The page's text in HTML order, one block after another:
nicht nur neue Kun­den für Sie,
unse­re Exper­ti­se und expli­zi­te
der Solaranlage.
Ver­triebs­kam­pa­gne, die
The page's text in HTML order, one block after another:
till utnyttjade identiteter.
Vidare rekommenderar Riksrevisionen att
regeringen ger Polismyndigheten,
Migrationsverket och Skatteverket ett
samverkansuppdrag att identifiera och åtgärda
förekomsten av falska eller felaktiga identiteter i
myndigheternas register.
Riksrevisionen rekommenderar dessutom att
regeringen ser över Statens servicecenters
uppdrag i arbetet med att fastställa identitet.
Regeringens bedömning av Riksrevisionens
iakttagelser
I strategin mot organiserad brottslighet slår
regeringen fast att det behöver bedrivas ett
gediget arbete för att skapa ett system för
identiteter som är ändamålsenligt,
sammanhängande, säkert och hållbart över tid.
◆ ◆ ◆ ◆ ◆
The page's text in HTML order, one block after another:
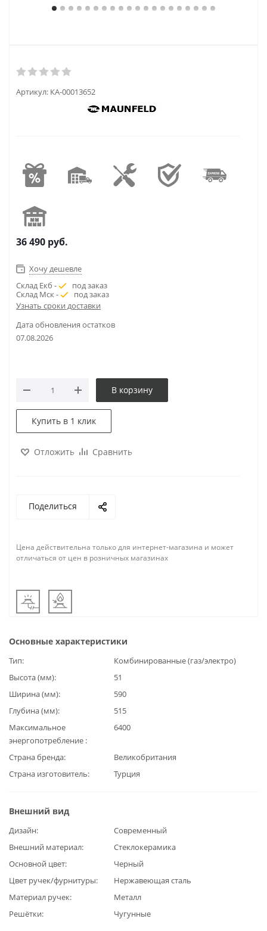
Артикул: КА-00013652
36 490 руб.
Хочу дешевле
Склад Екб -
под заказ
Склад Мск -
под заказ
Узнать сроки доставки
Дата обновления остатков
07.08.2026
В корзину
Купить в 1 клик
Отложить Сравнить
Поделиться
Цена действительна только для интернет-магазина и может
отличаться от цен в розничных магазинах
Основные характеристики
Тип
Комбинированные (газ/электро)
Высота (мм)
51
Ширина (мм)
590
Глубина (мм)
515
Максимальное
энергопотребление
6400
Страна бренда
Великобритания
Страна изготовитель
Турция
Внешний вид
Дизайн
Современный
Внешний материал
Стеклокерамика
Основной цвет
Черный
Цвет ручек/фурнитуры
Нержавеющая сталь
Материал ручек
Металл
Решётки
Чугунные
◆ ◆ ◆ ◆ ◆
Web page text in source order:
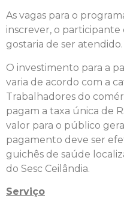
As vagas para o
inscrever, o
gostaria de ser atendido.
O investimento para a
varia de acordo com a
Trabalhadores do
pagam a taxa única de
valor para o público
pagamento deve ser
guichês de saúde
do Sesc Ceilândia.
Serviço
◆ ◆ ◆ ◆ ◆
Every line of the listing that includes "para" must be shown.

> Answer space:
As vagas para o
O investimento para a
valor para o público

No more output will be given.